Please click to enlarge!

Figure: Specifying nodes and features

You might also choose the default arrangement of the nodes and features by pressing the Default button in the button toolbar. All terminal nodes specified in the query will be presented as columns and the default feature (usually the word feature) will be used.

Next, you have to build the table. Press one of the two Build buttons in the upper left or lower right corner, respectively. The statistics table will be filled with feature value information.

Please click to enlarge!

Figure: Building the table

The left two columns of the table show the corpus graph ID and the number of the current submatch (Remember that a query can be matched by a corpus graph more than once.). By default, the rows are ordered corresponding to the ordering of the corpus graphs. If you like to change the sort sequence of the rows, consult subsection 8.4.

To adapt the table layout, you can also change the width of a column or change the column ordering with the help of your mouse device.

8.3 Corpus view and Frequency view

The default view of the statistical viewer is the Corpus view, i.e. the rows are ordered with respect to the corpus graph ordering. However, to analyze the data it is sometimes helpful to group indentical rows and display their frequency. To switch to the Frequency view click on the Frequency button.

Please click to enlarge!

Figure: The frequency view

Now the left column shows the number of occurences of the rows displayed in the table. The rows are ordered by frequency.
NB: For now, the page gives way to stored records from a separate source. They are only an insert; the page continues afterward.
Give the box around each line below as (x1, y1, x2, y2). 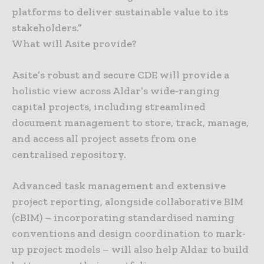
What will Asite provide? (12, 37, 137, 51)
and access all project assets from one (12, 132, 196, 146)
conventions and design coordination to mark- (12, 227, 246, 240)
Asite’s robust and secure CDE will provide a (12, 68, 229, 82)
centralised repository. (12, 148, 126, 161)
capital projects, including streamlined (12, 100, 206, 114)
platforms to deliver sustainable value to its (12, 5, 228, 19)
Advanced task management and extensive (12, 179, 226, 193)
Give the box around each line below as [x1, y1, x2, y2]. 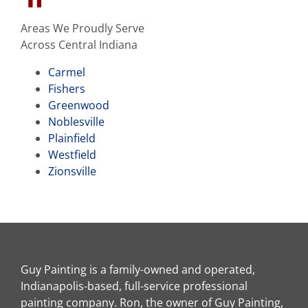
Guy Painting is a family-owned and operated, [21, 261, 255, 277]
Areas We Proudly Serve [20, 20, 144, 36]
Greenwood [47, 97, 109, 113]
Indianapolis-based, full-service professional [21, 278, 247, 294]
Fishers [47, 80, 85, 96]
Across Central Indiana [20, 36, 137, 52]
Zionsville [47, 163, 96, 179]
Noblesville [47, 113, 104, 129]
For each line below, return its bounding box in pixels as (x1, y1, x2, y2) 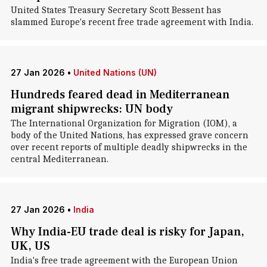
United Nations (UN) (73, 67, 157, 77)
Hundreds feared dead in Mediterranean (10, 87, 229, 103)
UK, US (10, 238, 50, 254)
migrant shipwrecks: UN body (10, 101, 173, 117)
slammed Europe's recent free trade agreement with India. (10, 17, 253, 27)
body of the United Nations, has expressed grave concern (10, 130, 249, 141)
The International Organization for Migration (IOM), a (10, 118, 237, 129)
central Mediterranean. (10, 154, 108, 164)
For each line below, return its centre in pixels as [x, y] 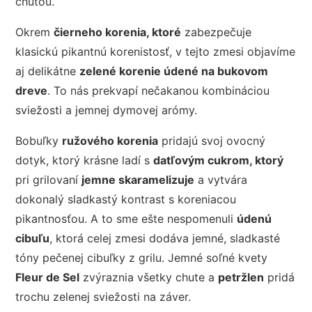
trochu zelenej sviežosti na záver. [103, 297]
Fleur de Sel [48, 278]
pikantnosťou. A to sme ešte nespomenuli [126, 219]
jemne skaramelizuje [138, 180]
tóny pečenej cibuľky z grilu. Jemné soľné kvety [142, 258]
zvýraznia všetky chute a [149, 278]
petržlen [241, 278]
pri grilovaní [49, 180]
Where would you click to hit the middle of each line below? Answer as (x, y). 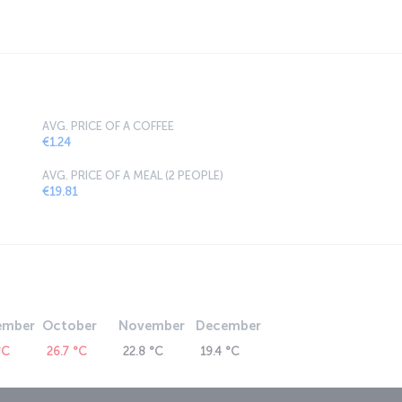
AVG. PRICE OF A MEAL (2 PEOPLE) (133, 176)
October (69, 326)
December (228, 326)
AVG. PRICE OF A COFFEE (108, 127)
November (152, 326)
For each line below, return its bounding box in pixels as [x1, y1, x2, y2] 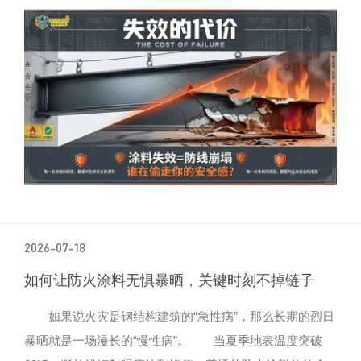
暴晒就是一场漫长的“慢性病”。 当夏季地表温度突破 [24, 333, 322, 347]
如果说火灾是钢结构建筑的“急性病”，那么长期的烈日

8.4 Changing the sort sequence

The ordering of the table rows in both Corpus View and Frequency View can be changed easily. Just double-click on the upper border of the column you like to select as the sort sequence column. Or select the Sort by column item in the context menu of the column headline (activated by a right button mouse click on the column headline). In the following example, the second column has been selected. If you double-click the column again, the rows are sorted in reverse order.

Please click to enlarge!

Figure: Changing the sort sequence

If you select the Sort by column item in the context menu of the GraphID or Submatch column within the Frequency View, the default ordering of the table will be restored.

8.5 Communicating with the GraphViewer

If you are simultaneously working with the GraphViewer and the Statistical Viewer, you can easily switch between these two views using the shortcut icons in the lower left corner of both windows.

However, the two windows have also been designed to communicate with each other. The match currently displayed in the stattistical viewer will be displayed and highlighted in the GraphViewer by double-clicking the corresponding row (mouse device must be on the graph ID or submatch column) or by selecting the Open match in GraphViewer item in the context menu of the row (activated by a right mouse button click on the graph ID or submatch column).

8.6 Exporting the results

To export the statistics, first mark the rows you want to export. Use the mouse to mark the rows or select the Mark all item in the context menu. To unselect the marked rows, just select the Clear selection item in the context menu. Click the export button to display the export dialogue window.

Please click to enlarge!

Figure: Exporting the results

We have implemented three export formats:

Text format

Columns are separated by tabs, rows are separated by carriage return.

XML format

The data is exported in an XML-based format that can be used for further processing.

Excel format

The data is exported as an Microsoft Excel table.

As an alternative, you can also copy the text format output into the clipboard. Just select the Copy button in the button toolbar.